Deletion clarity is especially important for biometric data. Best practice is a published retention schedule that tells you how fast the company will purge originals, embeddings, cached outputs, and backups after it learns that you revoked consent or deleted your account.

A family of wool ly mammoths walking through a snowy, mountainous landscape with evergreen trees.

Can Your Own Picture Train the Model in Sora

Users want to understand if their face or voice is being used to help train future systems. OpenAI provides opt-outs for some training in its products, but the nuances can matter: service-improvement versus model-training, or operational uses such as abuse detection, are treated differently. By the provisions of GDPR and CPRA, processing of biometrics usually needs that level of explicit consent and lawful basis; in these terms regulators in the EU or UK have pressed for companies to separate optional model training from core service delivery.

As for deepfake-capable tools, the upcoming EU AI Act will oblige clear notification (for synthetic media) and more stringent risk management. That doesn’t address all questions about storage, but it does increase the cost of noncompliance with sloppy data practices.

Real Risks Beyond the Hype of Biometric Video

OpenAI admits to a nonzero probability of policy-violating outputs, including sexual deepfakes featuring someone using the software to recreate their own likeness.
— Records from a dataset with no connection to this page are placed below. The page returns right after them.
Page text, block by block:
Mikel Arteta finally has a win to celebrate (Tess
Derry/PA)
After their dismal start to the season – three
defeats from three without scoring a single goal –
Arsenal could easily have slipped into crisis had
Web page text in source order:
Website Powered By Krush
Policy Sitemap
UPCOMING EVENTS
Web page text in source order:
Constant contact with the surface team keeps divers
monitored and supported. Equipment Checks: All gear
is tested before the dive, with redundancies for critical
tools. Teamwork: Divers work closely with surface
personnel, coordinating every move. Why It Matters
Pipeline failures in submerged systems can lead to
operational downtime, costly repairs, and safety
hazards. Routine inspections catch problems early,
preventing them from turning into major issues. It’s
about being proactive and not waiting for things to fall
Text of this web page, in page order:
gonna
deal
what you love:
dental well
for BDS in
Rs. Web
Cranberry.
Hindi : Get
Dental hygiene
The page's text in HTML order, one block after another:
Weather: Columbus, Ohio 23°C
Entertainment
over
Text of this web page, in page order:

It’s rare, but the cost of harm is high. History explains why caution is advised: Clearview AI’s mass facial scraping spurred regulatory actions in the European Union and UK over data, and litigation under Illinois’ Biometric Information Privacy Act, which taught us about the strictness with which biometrics are treated by the law.
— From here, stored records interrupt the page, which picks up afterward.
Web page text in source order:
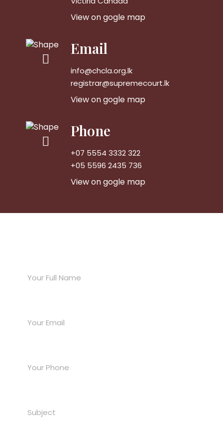
View on gogle map
Email
info@chcla.org.lk
registrar@supremecourt.lk
View on gogle map
Phone
+07 5554 3332 322
+05 5596 2435 736
View on gogle map
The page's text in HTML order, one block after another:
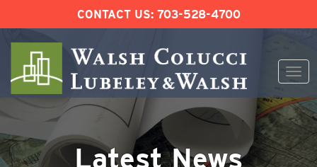
CONTACT US: 703-528-4700
Skip
content
Latest News
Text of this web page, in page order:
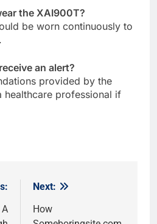
the XAI900T?
be worn continuously to
an alert?
provided by the
healthcare professional if
Next:
How
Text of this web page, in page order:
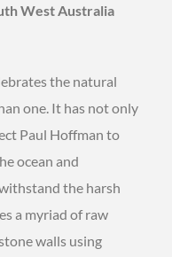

Misuse isn’t the only concern. Secure systems may still suffer from insider misuse, over-broad internal access, or retention creep. Transparent audits, external red-teaming, and public transparency reports — techniques promoted by organizations such as the IAPP and civil-society watchdogs — are increasingly table stakes in systems processing biometrics.

How to Protect Yourself If You Try Sora’s Cameo

Use the least data necessary. Upload as few face and voice samples as necessary to get good quality, and make sure that children or bystanders aren’t in your source clips.
Lock down sharing. To the extent it’s possible to do so with Cameo, limit who can message you and generate shit with your face on it, check activity logs regularly, and revoke tokens or permissions quickly if something seems sketchy.
Exercise your rights. Search for where you can opt out of model training and request the deletion of originals, embeddings, and outputs attached to your identity. You may also be able to request access to your data and, in some cases, receive a copy of that data or erase it.
Plan for account coupling. If deleting Sora means nuking a larger OpenAI account, consider snapshotting anything from ChatGPT or the API you need first, and whether you’re fine with that kind of integration before you sign up.
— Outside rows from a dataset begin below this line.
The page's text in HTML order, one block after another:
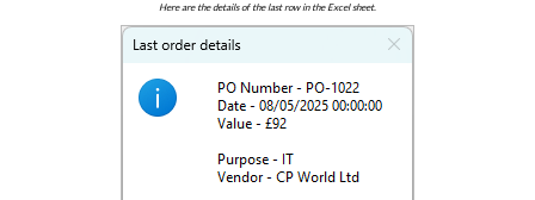
Here are the details of the last row in the Excel sheet.
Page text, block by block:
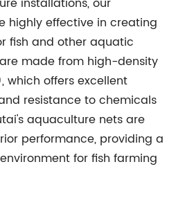
highly effective in creating
fish and other aquatic
made from high-density
which offers excellent
resistance to chemicals
aquaculture nets are
performance, providing a
for fish farming
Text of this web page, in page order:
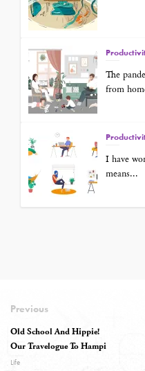
The
from
I have
means...
Previous
Old School And Hippie!
Our Travelogue To Hampi
Life

The Bottom Line on Sora, Biometrics, and Control

Sora’s magic is based on biometric data that is one hundred percent yours and one hundred million percent sensitive. OpenAI has signalled controls — user consent, revocation, and policy enforcement — but the real measure of safety is service-specific transparency: retention timelines, training uses, auditability, and deletion including raw files and embeddings. Until that is precisely rendered, consider your face and voice as a password you can never change — disclose sparingly, opt out where feasible, and retain the power to pull the plug.